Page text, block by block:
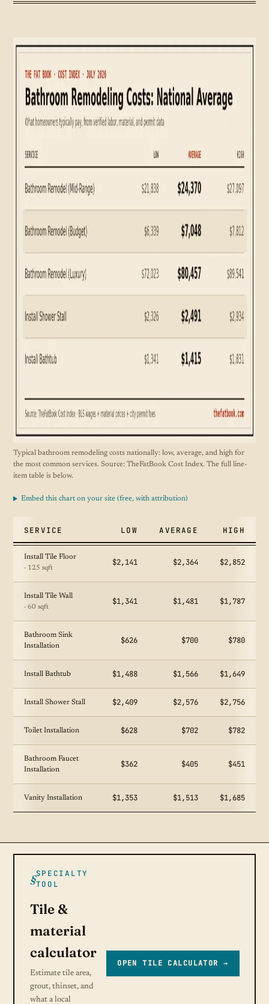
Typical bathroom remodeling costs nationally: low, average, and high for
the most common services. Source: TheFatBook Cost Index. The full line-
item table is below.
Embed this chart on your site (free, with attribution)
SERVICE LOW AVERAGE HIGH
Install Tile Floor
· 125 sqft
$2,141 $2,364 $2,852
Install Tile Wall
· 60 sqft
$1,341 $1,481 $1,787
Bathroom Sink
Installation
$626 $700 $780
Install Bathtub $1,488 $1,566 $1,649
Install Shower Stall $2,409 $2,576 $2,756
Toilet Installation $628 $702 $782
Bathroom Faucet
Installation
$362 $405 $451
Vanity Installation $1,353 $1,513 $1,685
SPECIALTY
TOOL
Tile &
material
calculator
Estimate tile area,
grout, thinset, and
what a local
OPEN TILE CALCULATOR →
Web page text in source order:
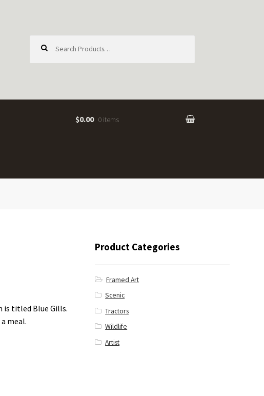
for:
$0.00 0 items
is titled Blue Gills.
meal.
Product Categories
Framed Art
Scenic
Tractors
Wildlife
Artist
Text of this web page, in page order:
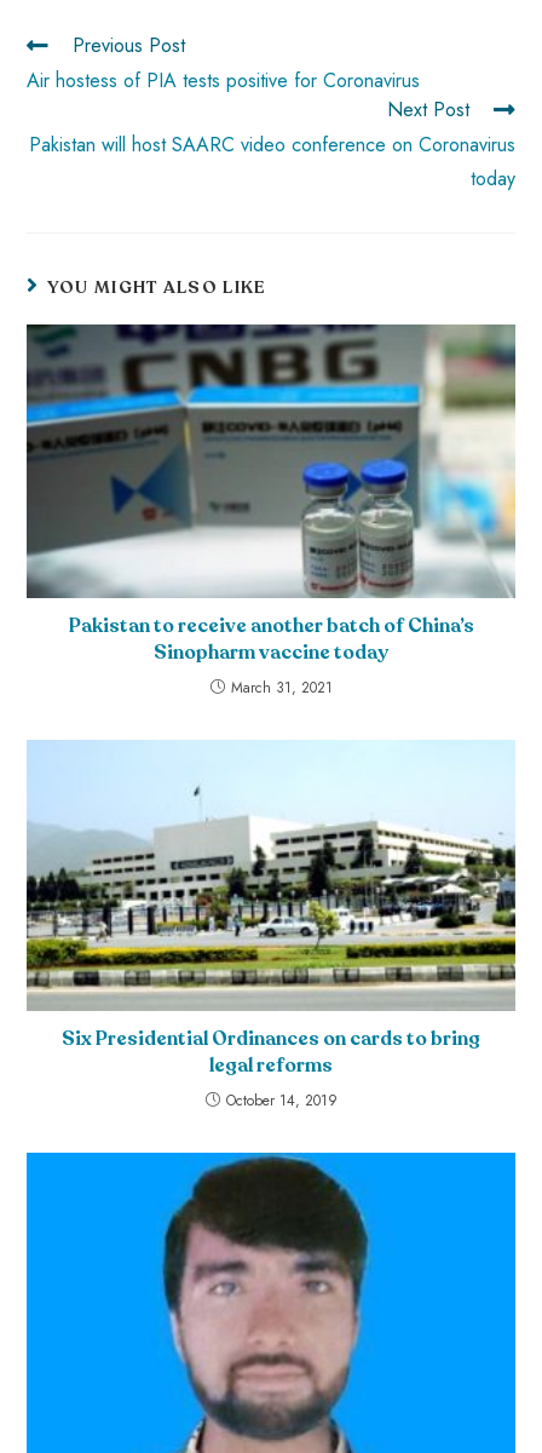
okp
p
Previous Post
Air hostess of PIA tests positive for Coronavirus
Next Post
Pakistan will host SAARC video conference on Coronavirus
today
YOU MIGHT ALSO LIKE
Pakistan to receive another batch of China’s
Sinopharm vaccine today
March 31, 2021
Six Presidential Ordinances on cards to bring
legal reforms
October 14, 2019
──────
• **What you will do**:
Retype each record exactly as it appears above and drop the images.

• **Solution**:
Page text, block by block:
Typical bathroom remodeling costs nationally: low, average, and high for
the most common services. Source: TheFatBook Cost Index. The full line-
item table is below.
Embed this chart on your site (free, with attribution)
SERVICE LOW AVERAGE HIGH
Install Tile Floor
· 125 sqft
$2,141 $2,364 $2,852
Install Tile Wall
· 60 sqft
$1,341 $1,481 $1,787
Bathroom Sink
Installation
$626 $700 $780
Install Bathtub $1,488 $1,566 $1,649
Install Shower Stall $2,409 $2,576 $2,756
Toilet Installation $628 $702 $782
Bathroom Faucet
Installation
$362 $405 $451
Vanity Installation $1,353 $1,513 $1,685
SPECIALTY
TOOL
Tile &
material
calculator
Estimate tile area,
grout, thinset, and
what a local
OPEN TILE CALCULATOR →
Web page text in source order:
for:
$0.00 0 items
is titled Blue Gills.
meal.
Product Categories
Framed Art
Scenic
Tractors
Wildlife
Artist
Text of this web page, in page order:
okp
p
Previous Post
Air hostess of PIA tests positive for Coronavirus
Next Post
Pakistan will host SAARC video conference on Coronavirus
today
YOU MIGHT ALSO LIKE
Pakistan to receive another batch of China’s
Sinopharm vaccine today
March 31, 2021
Six Presidential Ordinances on cards to bring
legal reforms
October 14, 2019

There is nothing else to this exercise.